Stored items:
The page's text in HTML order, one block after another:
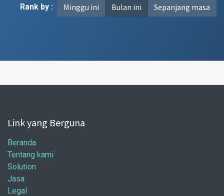
Rank by : Minggu ini Bulan ini Sepanjang masa
Link yang Berguna
Beranda
Tentang kami
Solution
Jasa
Legal
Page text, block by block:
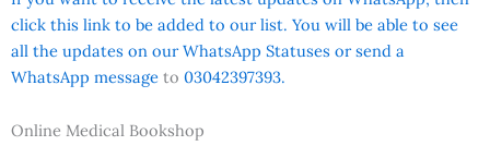
click this link to be added to our list. You will be able to see
all the updates on our WhatsApp Statuses or send a
WhatsApp message to 03042397393.
Online Medical Bookshop
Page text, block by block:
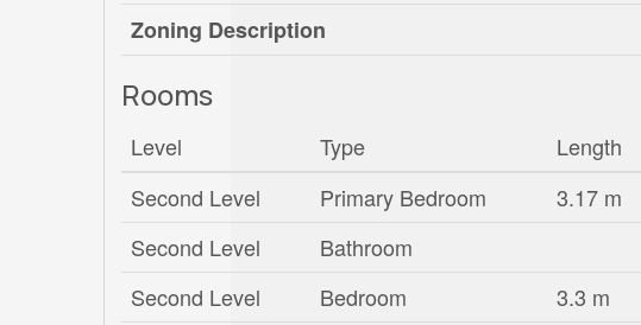
Zoning Description
Rooms
Level Type Length
Second Level
Primary Bedroom 3.17 m
Second Level
Bathroom
Second Level
Bedroom 3.3 m
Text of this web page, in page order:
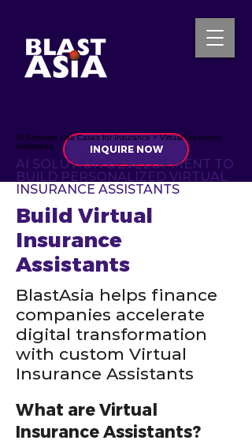
INQUIRE NOW
AI Software Use Cases for Insurance > Virtual Insurance
Assistants
AI SOLUTION DEVELOPMENT TO
BUILD PERSONALIZED VIRTUAL
INSURANCE ASSISTANTS
Build Virtual
Insurance
Assistants
BlastAsia helps finance
companies accelerate
digital transformation
with custom Virtual
Insurance Assistants
What are Virtual
Insurance Assistants?
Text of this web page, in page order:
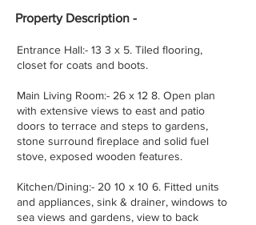
Property Description -
Entrance Hall:- 13 3 x 5. Tiled flooring,
closet for coats and boots.
Main Living Room:- 26 x 12 8. Open plan
with extensive views to east and patio
doors to terrace and steps to gardens,
stone surround fireplace and solid fuel
stove, exposed wooden features.
Kitchen/Dining:- 20 10 x 10 6. Fitted units
and appliances, sink & drainer, windows to
sea views and gardens, view to back
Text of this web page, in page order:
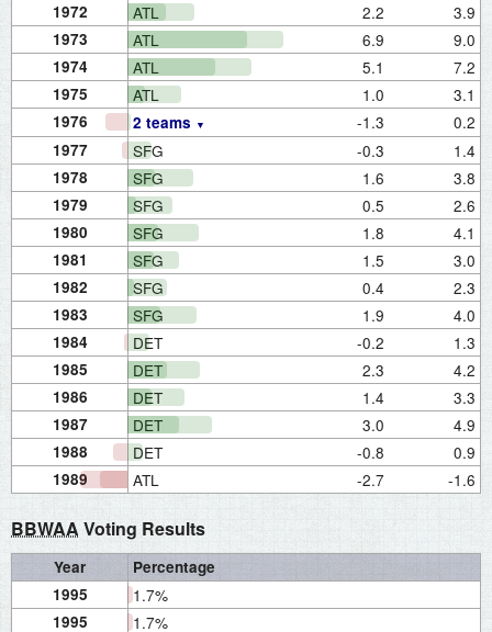
1972 ATL 2.2 3.9
1973 ATL 6.9 9.0
1974 ATL 5.1 7.2
1975 ATL 1.0 3.1
1976 2 teams -1.3 0.2
1977 SFG -0.3 1.4
1978 SFG 1.6 3.8
1979 SFG 0.5 2.6
1980 SFG 1.8 4.1
1981 SFG 1.5 3.0
1982 SFG 0.4 2.3
1983 SFG 1.9 4.0
1984 DET -0.2 1.3
1985 DET 2.3 4.2
1986 DET 1.4 3.3
1987 DET 3.0 4.9
1988 DET -0.8 0.9
1989 ATL -2.7 -1.6
BBWAA Voting Results
Year
Percentage
1995
1.7%
1995 1.7%
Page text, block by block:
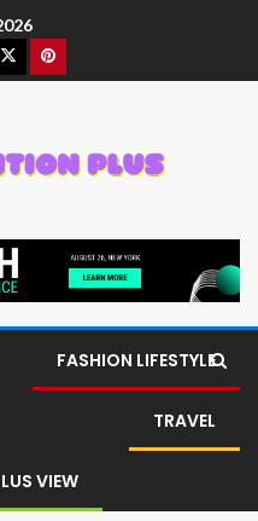
FASHION LIFESTYLE
TRAVEL
VIEW
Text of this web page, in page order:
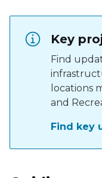
Key
Find
locations
and
Find key
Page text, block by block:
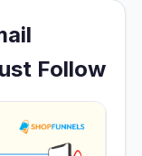
Follow
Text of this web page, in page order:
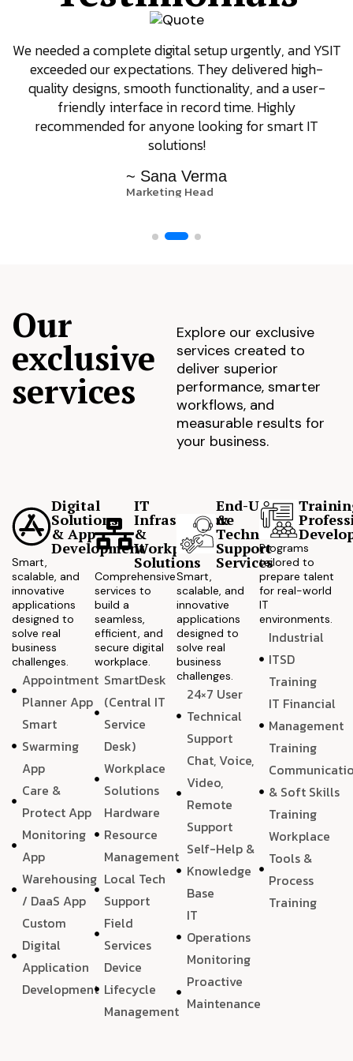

_YOUR INSTRUCTIONS_
This calls for each record above to be set down exactly, with the images skipped.

_YOUR SOLUTION_
The page's text in HTML order, one block after another:
Rank by : Minggu ini Bulan ini Sepanjang masa
Link yang Berguna
Beranda
Tentang kami
Solution
Jasa
Legal
Page text, block by block:
click this link to be added to our list. You will be able to see
all the updates on our WhatsApp Statuses or send a
WhatsApp message to 03042397393.
Online Medical Bookshop
Page text, block by block:
Zoning Description
Rooms
Level Type Length
Second Level
Primary Bedroom 3.17 m
Second Level
Bathroom
Second Level
Bedroom 3.3 m
Text of this web page, in page order:
INQUIRE NOW
AI Software Use Cases for Insurance > Virtual Insurance
Assistants
AI SOLUTION DEVELOPMENT TO
BUILD PERSONALIZED VIRTUAL
INSURANCE ASSISTANTS
Build Virtual
Insurance
Assistants
BlastAsia helps finance
companies accelerate
digital transformation
with custom Virtual
Insurance Assistants
What are Virtual
Insurance Assistants?
Text of this web page, in page order:
Property Description -
Entrance Hall:- 13 3 x 5. Tiled flooring,
closet for coats and boots.
Main Living Room:- 26 x 12 8. Open plan
with extensive views to east and patio
doors to terrace and steps to gardens,
stone surround fireplace and solid fuel
stove, exposed wooden features.
Kitchen/Dining:- 20 10 x 10 6. Fitted units
and appliances, sink & drainer, windows to
sea views and gardens, view to back
Text of this web page, in page order:
1972 ATL 2.2 3.9
1973 ATL 6.9 9.0
1974 ATL 5.1 7.2
1975 ATL 1.0 3.1
1976 2 teams -1.3 0.2
1977 SFG -0.3 1.4
1978 SFG 1.6 3.8
1979 SFG 0.5 2.6
1980 SFG 1.8 4.1
1981 SFG 1.5 3.0
1982 SFG 0.4 2.3
1983 SFG 1.9 4.0
1984 DET -0.2 1.3
1985 DET 2.3 4.2
1986 DET 1.4 3.3
1987 DET 3.0 4.9
1988 DET -0.8 0.9
1989 ATL -2.7 -1.6
BBWAA Voting Results
Year
Percentage
1995
1.7%
1995 1.7%
Page text, block by block:
FASHION LIFESTYLE
TRAVEL
VIEW
Text of this web page, in page order:
Key
Find
locations
and
Find key
Page text, block by block:
Follow
Text of this web page, in page order:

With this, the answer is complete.